» TASK OBJECTIVE
Whenever a picture appears, leave it out while repeating all the other data exactly.

» SUPPLIED DATA
□ □ □

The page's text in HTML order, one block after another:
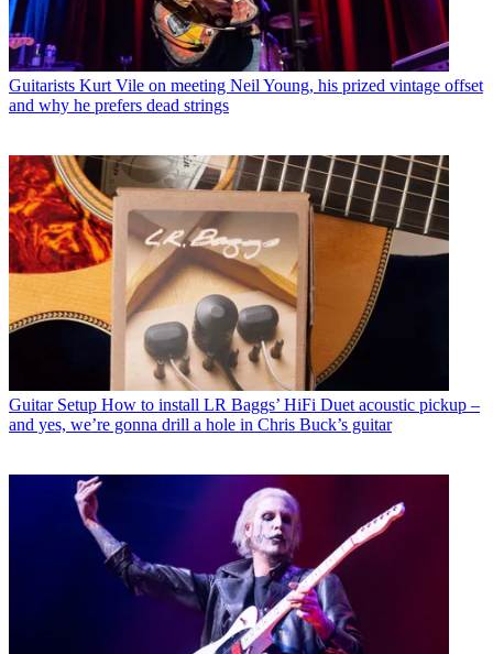
Guitarists Kurt Vile on meeting Neil Young, his prized vintage offset
and why he prefers dead strings
Guitar Setup How to install LR Baggs’ HiFi Duet acoustic pickup –
and yes, we’re gonna drill a hole in Chris Buck’s guitar
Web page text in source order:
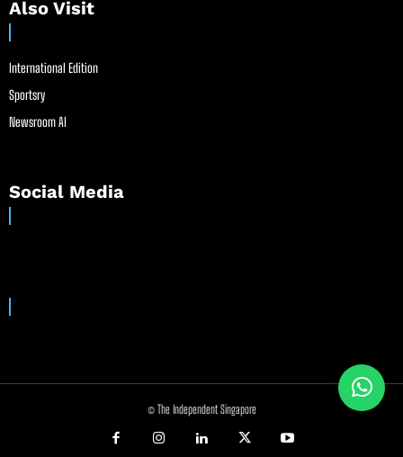
Also Visit
International Edition
Sportsry
Newsroom AI
Social Media
© The Independent Singapore
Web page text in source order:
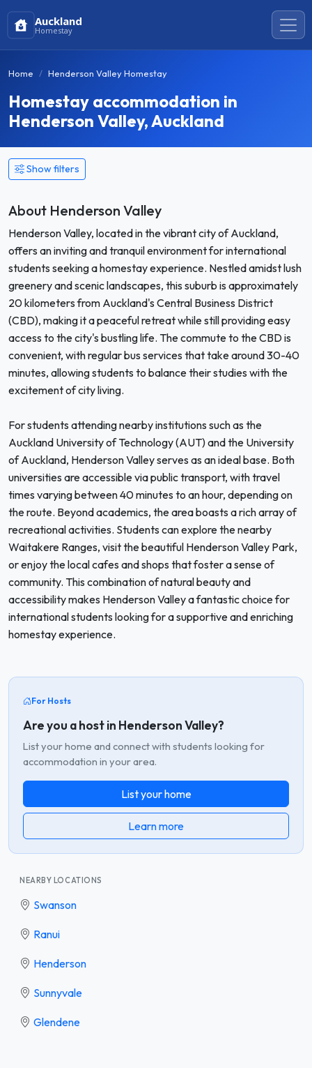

□ □ □

» FINISHED TASK
The page's text in HTML order, one block after another:
Guitarists Kurt Vile on meeting Neil Young, his prized vintage offset
and why he prefers dead strings
Guitar Setup How to install LR Baggs’ HiFi Duet acoustic pickup –
and yes, we’re gonna drill a hole in Chris Buck’s guitar
Web page text in source order:
Also Visit
International Edition
Sportsry
Newsroom AI
Social Media
© The Independent Singapore
Web page text in source order:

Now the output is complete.